Holocausto - No dia em que Deus foi dormir





No dia em que Deus foi dormir é uma obra de Sammy Pulver, um judeu romeno, da cidade de Iasi. Entre as atrocidades cometidas e iniciadas em 29 de junho de 1941, sobrevivera ao Corredor Polônes, ao Trem e a Marcha da Morte.


Em uma narrativa inflamada conta-nos tudo que vivenciou naqueles dias de angústia, sofrimento e dor. A história é explícita, e não há meias palavras. É necessária uma certa frieza além, é claro, de um estômago forte. Boa leitura!


Prévia do livro:

"Mais mortos surgiam a cada passo. Havia um pendurado de cabeça para baixo, outro com os membros do corpo totalmente arrancados, outro completamente nu e com cortes terríveis pelo tronco. Casas ardiam e uma fumaça negra penetrava na garganta e nos olhos. Tremia e tinha contade de vomitar. Queria gritar, mas de minha boca somente saíam soluços e gemidos.

(...)

Com a respiração suspensa, vi o monstro antediluviano a balançar, precipitando-se sobre nós, passando perto de mim qual ciclone de fogo.

Foi a própria reprodução de um cataclisma, numa orgia de morte e destruição.
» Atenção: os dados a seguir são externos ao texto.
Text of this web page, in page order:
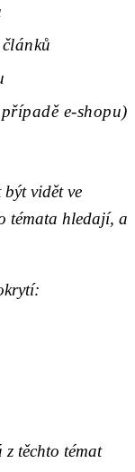
e-shopu)
vidět ve
témata hledají, a
těchto témat

O que vi e ouvi naqueles momentos, o apocalipse daqueles momentos, o ulo dos atingidos pelas toneladas de aço enquanto procuravam inutilmente escapar, o esmigalhar dos membros que se retorciam, o respingar do sangue que nos salpicava qual chuva de infernos e que saía aos borbotões dos corpos amassados, o terrível estertor dos esmagados mas ainda vivos, jamais poderá ser esquecido.

(...)

As ruas centrais achavam-se cheias de cadáveres e a maioria deles tinha as bocas quebradas num ríctus de inferno: os vândalos haviam-lhes despedaçado as bocas à procura de dentes de ouro e este foi um dos motivos da morte de centenas e centenas de judeus da cidade de Iasi.

Cadáveres foram esquartejados e pendurados nos açougues com um cartaz: "carne de judeu!"

(...)

E antes de se morrer, perdia-se a lucidez mental.

Um mostrava o pulso, dando as horas num relógio inexistente.

Num canto, sentado em cima de um cadáver, um entoava uma conhecida canção romena, bem alegre, que descrevia as delícias do vinho romeno.

Um pedia continuamente polenta com queijo, comida tipicamente romena.

Mais no fundo, alguém conversava animadamente com membros de sua família que não existiam.

Muitos soluçavam perdidamente.

As mulheres, ainda em vida, olhavam fixamente, sem emitir um som sequer.

(...)

Perdi completamente a noção do tempo e do espaço. Não tínhamos idéia das horas e, na eternidade do nosso sofrimento, perguntava-me sem parar: e agora? E agora Deus nosso, o que nos acontecerá mais? Deus meu, quanto tempo ainda resistirei?

(...)

Dos 160 do meu vagão, saímos com vida, 19. No nosso comboio haviam sido embarcados cinco mil judeus distribuídos, 200 mais ou menos, em cada vagão. Nosso destino foi a pequena localidade de "Podul Iloaiei" (a Ponte de Elena). Mas somente parte deste comboio ficou nesse vilarejo e quando as portas se abriram, constatou-se a morte por asfixia e sede de mais de duas mil pessoas e o nosso "passeio", que havíamos imaginado ter levado não mais de um dia, durara dois dias e uma noite num sofrimento inimaginável."

(...)

E quando pela primeira vez olhei-me no espelho, assustei-me: sem a barba e de certo modo mais asseado, vi-me agora bem mais maduro, bem mais envelhecido. Não podia tirar os olhos do espelho: onde estava o rapazinho que havia iniciado seu martirológio naquele 29 de junho? Magro, abatido, meu rosto evidenciava o amargor e desilusão que me dominavam. Alguma coisa não mais existia em mim: a confiança no ser humano, a confiança nos sentimentos de amor, e, mais especialmente, a confiança na Humanidade.


Sonhos? Planos? Futuro? Quimeras apenas...

(...)

O que mais magoava, o que mais nos transtornava, o que nos enlouquecia, era ver os romenos, tanto civis quanto militares, muito mais diabólicos em seu ódio aos judeus que os próprios alemães.